Les fleurs et les graines sont blanches.
- Papaver somniferum nigrum. Dans certaines régions d'Europe
et d'Asie, il existe, pour en extraire l'huile et parfois l'opium,
des cultures de Papaver somniferum nigrum, dont les fleurs sont
d'un rouge violacé et les graines noires.
Cocaïer
- Coca Huànuco ou Bolivienne (Erythroxylum coca
var. coca) : sa zone géographique s'étend de l'Équateur
jusqu'au nord de l'Argentine sur le flanc est de la cordillère
des Andes, dans des zones humides, entre 500 et 1500 m, voire
2000 m, dans certaines régions. Cette variété
est très prisée pour ses feuilles à "mâcher"

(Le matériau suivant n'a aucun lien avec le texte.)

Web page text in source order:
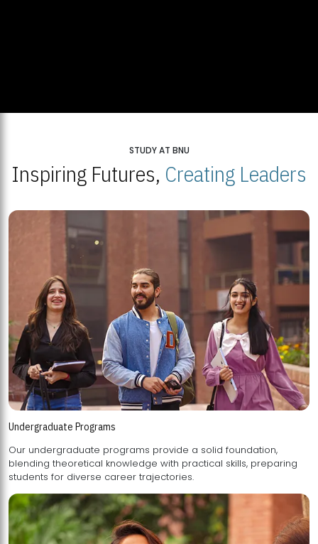
STUDY AT BNU
Inspiring Futures, Creating Leaders
Undergraduate Programs
Our undergraduate programs provide a solid foundation,
blending theoretical knowledge with practical skills, preparing
students for diverse career trajectories.

(acullicu) mais représente également une part importante
de la coca destinée au marché de la cocaïne.
- Coca Trujillo (Erythroxylum novogranatense var. truxillense)

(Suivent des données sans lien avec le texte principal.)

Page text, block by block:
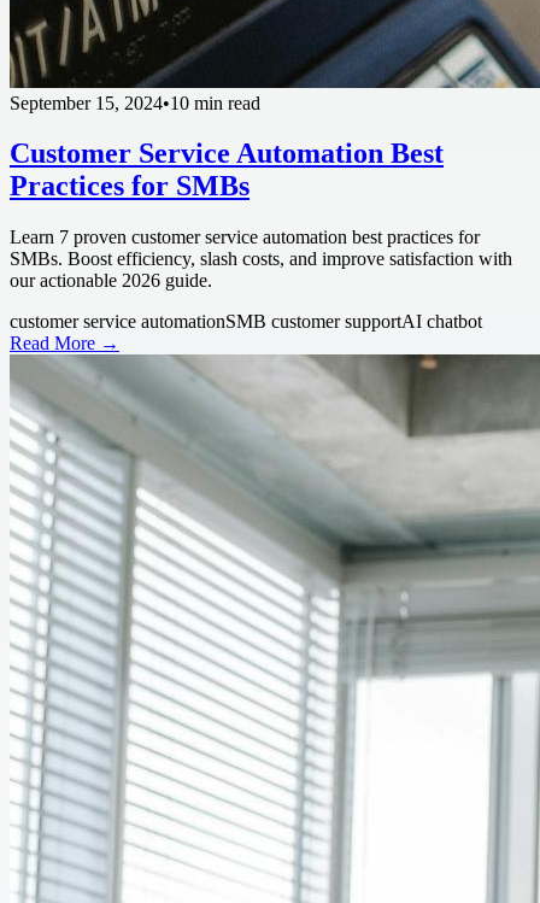
September 15, 2024•10 min read
Customer Service Automation Best
Practices for SMBs
Learn 7 proven customer service automation best practices for
SMBs. Boost efficiency, slash costs, and improve satisfaction with
our actionable 2026 guide.
customer service automationSMB customer supportAI chatbot
Read More →
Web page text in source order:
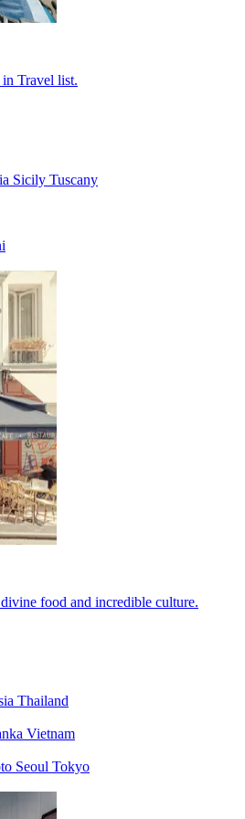
in Travel list.
Sicily Tuscany
food and incredible culture.
Thailand
Vietnam
Seoul Tokyo

: plus adaptée à un climat aride, cette variété
s'est développée sur la côte Pacifique depuis
l'Équateur jusqu'au Chili durant la période des
Incas. Actuellement, elle n'est cultivée que sur la côte
péruvienne. Les plantations actuelles approvisionnent la
firme Coca-Cola, pour environ 700 t par an. En effet, cette variété,
peu intéressante pour la production de cocaïne du
fait de son contenu plus faible en alcaloïde, connut néanmoins
beaucoup de succès au XIXème siècle pour
la fabrication de vins et tonics du fait de sa richesse en essences
aromatiques.
- Coca Colombienne (Erythroxylum novogranatense var. novogranatense)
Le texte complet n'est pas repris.